DATA TO PROCESS section start

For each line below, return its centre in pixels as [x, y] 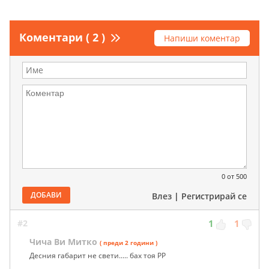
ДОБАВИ [46, 195]
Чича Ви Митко [63, 242]
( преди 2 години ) [128, 243]
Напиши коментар [202, 38]
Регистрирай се [214, 196]
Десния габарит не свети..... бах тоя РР [98, 256]
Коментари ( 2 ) [62, 38]
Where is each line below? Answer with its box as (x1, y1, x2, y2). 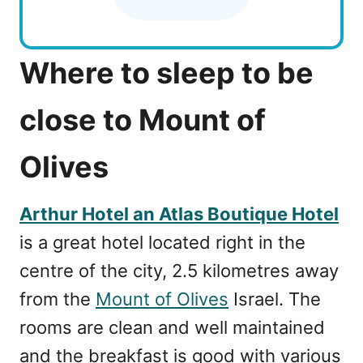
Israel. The (228, 288, 321, 310)
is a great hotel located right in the (19, 231, 305, 253)
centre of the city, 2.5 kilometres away (19, 259, 339, 281)
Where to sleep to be (19, 54, 314, 91)
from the (19, 288, 96, 310)
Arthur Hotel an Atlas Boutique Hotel (19, 203, 339, 224)
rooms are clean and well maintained (19, 316, 325, 338)
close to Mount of (19, 101, 266, 138)
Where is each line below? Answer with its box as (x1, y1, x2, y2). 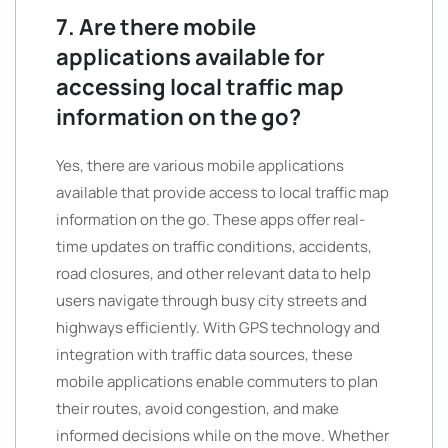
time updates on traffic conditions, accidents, (56, 236, 372, 257)
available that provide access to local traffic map (56, 182, 389, 203)
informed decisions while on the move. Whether (56, 425, 389, 446)
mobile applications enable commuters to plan (56, 371, 378, 392)
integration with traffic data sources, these (56, 344, 353, 365)
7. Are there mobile (56, 12, 256, 42)
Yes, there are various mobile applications (56, 155, 344, 176)
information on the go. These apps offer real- (56, 209, 365, 230)
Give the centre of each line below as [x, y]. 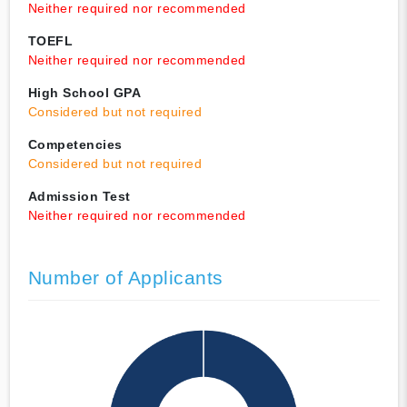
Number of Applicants [125, 278]
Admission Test [79, 197]
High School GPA [84, 93]
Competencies [75, 145]
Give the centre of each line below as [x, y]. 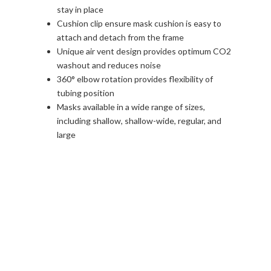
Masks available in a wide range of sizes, [131, 106]
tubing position [86, 93]
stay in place [80, 9]
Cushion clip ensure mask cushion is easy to [139, 23]
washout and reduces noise [109, 65]
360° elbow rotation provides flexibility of [135, 79]
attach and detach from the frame [120, 37]
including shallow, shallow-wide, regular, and [139, 120]
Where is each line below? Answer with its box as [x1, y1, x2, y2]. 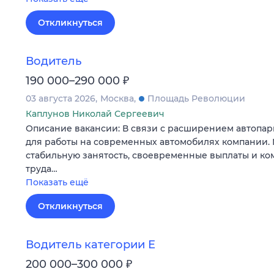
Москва [100, 92, 134, 104]
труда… [26, 163, 57, 174]
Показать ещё [26, 176, 89, 188]
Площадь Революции [147, 92, 245, 104]
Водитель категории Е [26, 238, 155, 252]
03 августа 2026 [26, 92, 95, 104]
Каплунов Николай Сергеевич [26, 108, 165, 119]
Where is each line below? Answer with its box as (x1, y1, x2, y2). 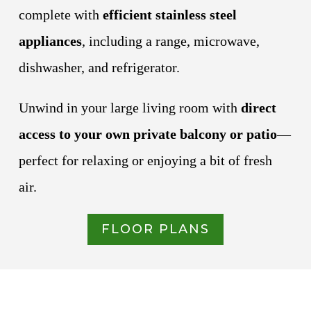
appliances (18, 33, 82, 49)
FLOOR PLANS (101, 221, 210, 237)
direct (240, 99, 276, 115)
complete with (18, 6, 103, 22)
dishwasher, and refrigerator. (18, 59, 180, 75)
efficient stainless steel (102, 6, 237, 22)
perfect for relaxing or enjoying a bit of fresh (18, 152, 272, 168)
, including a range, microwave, (81, 33, 260, 49)
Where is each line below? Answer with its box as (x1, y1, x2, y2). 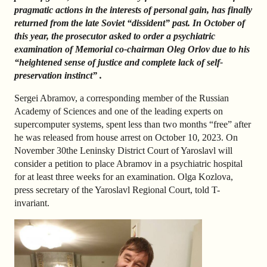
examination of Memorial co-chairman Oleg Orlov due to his (14, 44, 250, 55)
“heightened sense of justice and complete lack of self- (14, 57, 223, 68)
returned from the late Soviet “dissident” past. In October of (14, 18, 245, 29)
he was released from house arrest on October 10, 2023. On (14, 132, 238, 143)
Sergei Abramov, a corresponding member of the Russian (14, 93, 229, 104)
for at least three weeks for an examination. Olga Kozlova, (14, 172, 233, 182)
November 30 (14, 145, 66, 156)
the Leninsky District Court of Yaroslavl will (66, 145, 232, 156)
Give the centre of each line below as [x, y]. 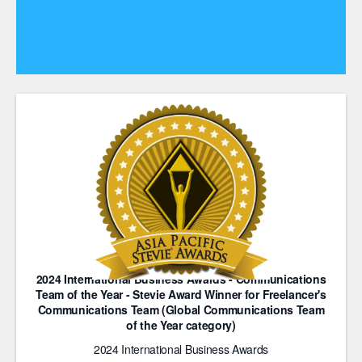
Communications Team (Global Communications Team [181, 309]
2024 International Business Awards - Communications [181, 279]
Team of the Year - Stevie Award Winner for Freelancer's [181, 294]
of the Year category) [181, 325]
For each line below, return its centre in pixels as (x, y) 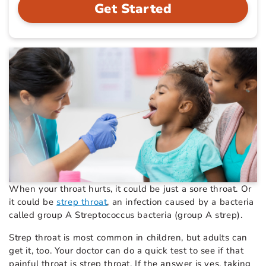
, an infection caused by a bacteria (180, 202)
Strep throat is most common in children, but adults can (129, 237)
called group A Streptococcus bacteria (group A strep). (126, 215)
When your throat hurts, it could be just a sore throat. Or (130, 189)
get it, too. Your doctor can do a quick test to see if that (126, 250)
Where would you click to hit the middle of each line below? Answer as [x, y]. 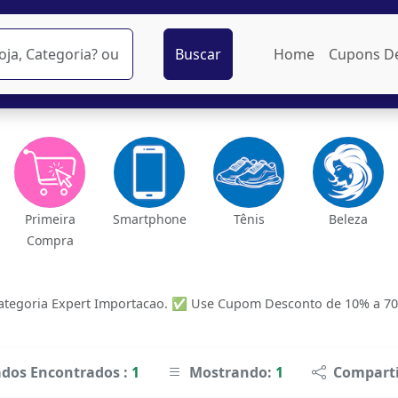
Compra [50, 240]
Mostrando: [232, 372]
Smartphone [149, 219]
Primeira [50, 219]
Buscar [198, 54]
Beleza [348, 219]
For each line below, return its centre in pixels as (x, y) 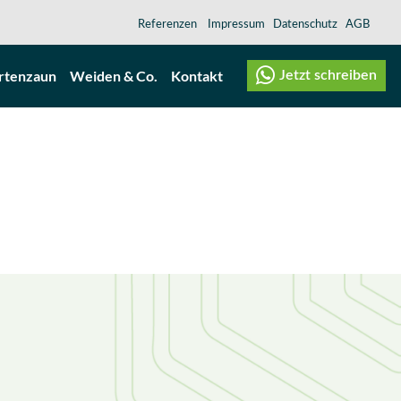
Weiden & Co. (114, 76)
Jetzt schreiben (328, 75)
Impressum (236, 25)
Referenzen (167, 25)
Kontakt (197, 76)
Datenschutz (307, 25)
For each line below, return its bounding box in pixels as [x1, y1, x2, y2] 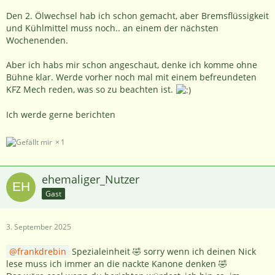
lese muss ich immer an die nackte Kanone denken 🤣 [6, 258, 227, 270]
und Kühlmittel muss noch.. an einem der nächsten [6, 21, 219, 34]
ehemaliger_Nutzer [42, 172, 139, 187]
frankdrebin [17, 246, 66, 258]
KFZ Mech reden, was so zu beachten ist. [6, 83, 176, 95]
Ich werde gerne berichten [6, 108, 115, 120]
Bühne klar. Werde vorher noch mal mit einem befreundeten [6, 71, 257, 83]
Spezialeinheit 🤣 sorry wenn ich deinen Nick [69, 246, 256, 258]
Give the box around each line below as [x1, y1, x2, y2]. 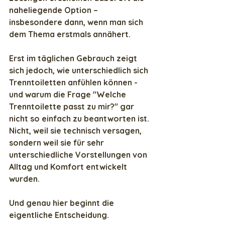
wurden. [9, 174, 40, 184]
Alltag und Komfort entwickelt [9, 162, 129, 172]
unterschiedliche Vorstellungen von [9, 150, 149, 160]
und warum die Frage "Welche [9, 89, 128, 100]
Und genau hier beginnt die [9, 198, 116, 208]
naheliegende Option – [9, 5, 100, 16]
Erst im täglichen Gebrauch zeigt [9, 53, 139, 64]
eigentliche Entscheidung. [9, 210, 109, 220]
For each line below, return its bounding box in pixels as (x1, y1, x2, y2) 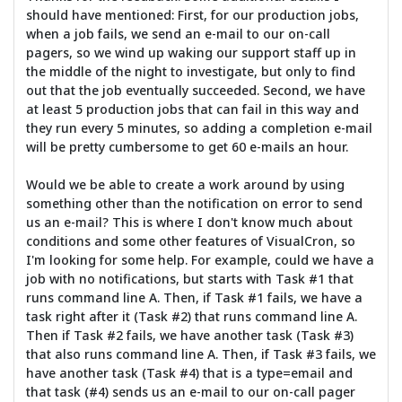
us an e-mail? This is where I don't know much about (25, 214, 353, 232)
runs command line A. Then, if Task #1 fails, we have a (25, 289, 363, 307)
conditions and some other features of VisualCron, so (25, 232, 355, 250)
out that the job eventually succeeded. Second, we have (25, 82, 365, 100)
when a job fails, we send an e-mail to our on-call (25, 25, 330, 43)
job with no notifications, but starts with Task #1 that (25, 270, 354, 288)
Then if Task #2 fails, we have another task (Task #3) (25, 327, 354, 345)
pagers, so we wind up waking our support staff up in (25, 44, 356, 62)
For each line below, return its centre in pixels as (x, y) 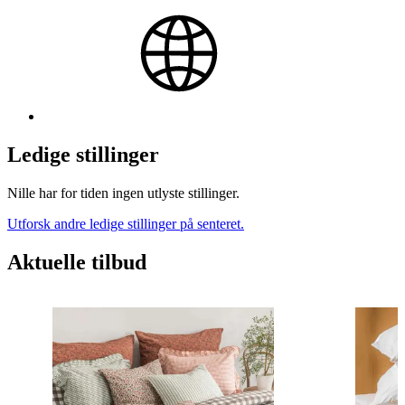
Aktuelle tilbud (77, 262)
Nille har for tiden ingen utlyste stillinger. (123, 193)
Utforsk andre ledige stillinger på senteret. (126, 223)

DATA TO PROCESS section end

> [YOUR ASSIGNMENT]: The result should be an exact repetition of all the records. Drop the pictures.

> [YOUR RESPONSE]:
For each line below, return its centre in pixels as [x, y] 
ДОБАВИ [46, 195]
Чича Ви Митко [63, 242]
( преди 2 години ) [128, 243]
Напиши коментар [202, 38]
Регистрирай се [214, 196]
Десния габарит не свети..... бах тоя РР [98, 256]
Коментари ( 2 ) [62, 38]
Where is each line below? Answer with its box as (x1, y1, x2, y2). 
Israel. The (228, 288, 321, 310)
is a great hotel located right in the (19, 231, 305, 253)
centre of the city, 2.5 kilometres away (19, 259, 339, 281)
Where to sleep to be (19, 54, 314, 91)
from the (19, 288, 96, 310)
Arthur Hotel an Atlas Boutique Hotel (19, 203, 339, 224)
rooms are clean and well maintained (19, 316, 325, 338)
close to Mount of (19, 101, 266, 138)
Where is each line below? Answer with its box as (x1, y1, x2, y2). 
time updates on traffic conditions, accidents, (56, 236, 372, 257)
available that provide access to local traffic map (56, 182, 389, 203)
informed decisions while on the move. Whether (56, 425, 389, 446)
mobile applications enable commuters to plan (56, 371, 378, 392)
integration with traffic data sources, these (56, 344, 353, 365)
7. Are there mobile (56, 12, 256, 42)
Yes, there are various mobile applications (56, 155, 344, 176)
information on the go. These apps offer real- (56, 209, 365, 230)
Give the centre of each line below as [x, y]. 
Number of Applicants [125, 278]
Admission Test [79, 197]
High School GPA [84, 93]
Competencies [75, 145]
Give the centre of each line below as [x, y]. 
Masks available in a wide range of sizes, [131, 106]
tubing position [86, 93]
stay in place [80, 9]
Cushion clip ensure mask cushion is easy to [139, 23]
washout and reduces noise [109, 65]
360° elbow rotation provides flexibility of [135, 79]
attach and detach from the frame [120, 37]
including shallow, shallow-wide, regular, and [139, 120]
Where is each line below? Answer with its box as [x1, y1, x2, y2]. 
Москва [100, 92, 134, 104]
труда… [26, 163, 57, 174]
Показать ещё [26, 176, 89, 188]
Площадь Революции [147, 92, 245, 104]
Водитель категории Е [26, 238, 155, 252]
03 августа 2026 [26, 92, 95, 104]
Каплунов Николай Сергеевич [26, 108, 165, 119]
Where is each line below? Answer with its box as (x1, y1, x2, y2). 
appliances (18, 33, 82, 49)
FLOOR PLANS (101, 221, 210, 237)
direct (240, 99, 276, 115)
complete with (18, 6, 103, 22)
dishwasher, and refrigerator. (18, 59, 180, 75)
efficient stainless steel (102, 6, 237, 22)
perfect for relaxing or enjoying a bit of fresh (18, 152, 272, 168)
, including a range, microwave, (81, 33, 260, 49)
Where is each line below? Answer with its box as (x1, y1, x2, y2). 
examination of Memorial co-chairman Oleg Orlov due to his (14, 44, 250, 55)
“heightened sense of justice and complete lack of self- (14, 57, 223, 68)
returned from the late Soviet “dissident” past. In October of (14, 18, 245, 29)
he was released from house arrest on October 10, 2023. On (14, 132, 238, 143)
Sergei Abramov, a corresponding member of the Russian (14, 93, 229, 104)
for at least three weeks for an examination. Olga Kozlova, (14, 172, 233, 182)
November 30 (14, 145, 66, 156)
the Leninsky District Court of Yaroslavl will (66, 145, 232, 156)
Give the centre of each line below as [x, y]. 
Communications Team (Global Communications Team [181, 309]
2024 International Business Awards - Communications [181, 279]
Team of the Year - Stevie Award Winner for Freelancer's [181, 294]
of the Year category) [181, 325]
For each line below, return its centre in pixels as (x, y) 
, an infection caused by a bacteria (180, 202)
Strep throat is most common in children, but adults can (129, 237)
called group A Streptococcus bacteria (group A strep). (126, 215)
When your throat hurts, it could be just a sore throat. Or (130, 189)
get it, too. Your doctor can do a quick test to see if that (126, 250)
Where would you click to hit the middle of each line below? Answer as [x, y]. 
Compra [50, 240]
Mostrando: [232, 372]
Smartphone [149, 219]
Primeira [50, 219]
Buscar [198, 54]
Beleza [348, 219]
For each line below, return its centre in pixels as (x, y) 
Weiden & Co. (114, 76)
Jetzt schreiben (328, 75)
Impressum (236, 25)
Referenzen (167, 25)
Kontakt (197, 76)
Datenschutz (307, 25)
For each line below, return its bounding box in pixels as [x1, y1, x2, y2] 
lese muss ich immer an die nackte Kanone denken 🤣 [6, 258, 227, 270]
und Kühlmittel muss noch.. an einem der nächsten [6, 21, 219, 34]
ehemaliger_Nutzer [42, 172, 139, 187]
frankdrebin [17, 246, 66, 258]
KFZ Mech reden, was so zu beachten ist. [6, 83, 176, 95]
Ich werde gerne berichten [6, 108, 115, 120]
Bühne klar. Werde vorher noch mal mit einem befreundeten [6, 71, 257, 83]
Spezialeinheit 🤣 sorry wenn ich deinen Nick [69, 246, 256, 258]
Give the box around each line below as [x1, y1, x2, y2]. 
wurden. [9, 174, 40, 184]
Alltag und Komfort entwickelt [9, 162, 129, 172]
unterschiedliche Vorstellungen von [9, 150, 149, 160]
und warum die Frage "Welche [9, 89, 128, 100]
Und genau hier beginnt die [9, 198, 116, 208]
naheliegende Option – [9, 5, 100, 16]
Erst im täglichen Gebrauch zeigt [9, 53, 139, 64]
eigentliche Entscheidung. [9, 210, 109, 220]
For each line below, return its bounding box in pixels as (x1, y1, x2, y2) 
us an e-mail? This is where I don't know much about (25, 214, 353, 232)
runs command line A. Then, if Task #1 fails, we have a (25, 289, 363, 307)
conditions and some other features of VisualCron, so (25, 232, 355, 250)
out that the job eventually succeeded. Second, we have (25, 82, 365, 100)
when a job fails, we send an e-mail to our on-call (25, 25, 330, 43)
job with no notifications, but starts with Task #1 that (25, 270, 354, 288)
Then if Task #2 fails, we have another task (Task #3) (25, 327, 354, 345)
pagers, so we wind up waking our support staff up in (25, 44, 356, 62)
For each line below, return its centre in pixels as (x, y) 
Aktuelle tilbud (77, 262)
Nille har for tiden ingen utlyste stillinger. (123, 193)
Utforsk andre ledige stillinger på senteret. (126, 223)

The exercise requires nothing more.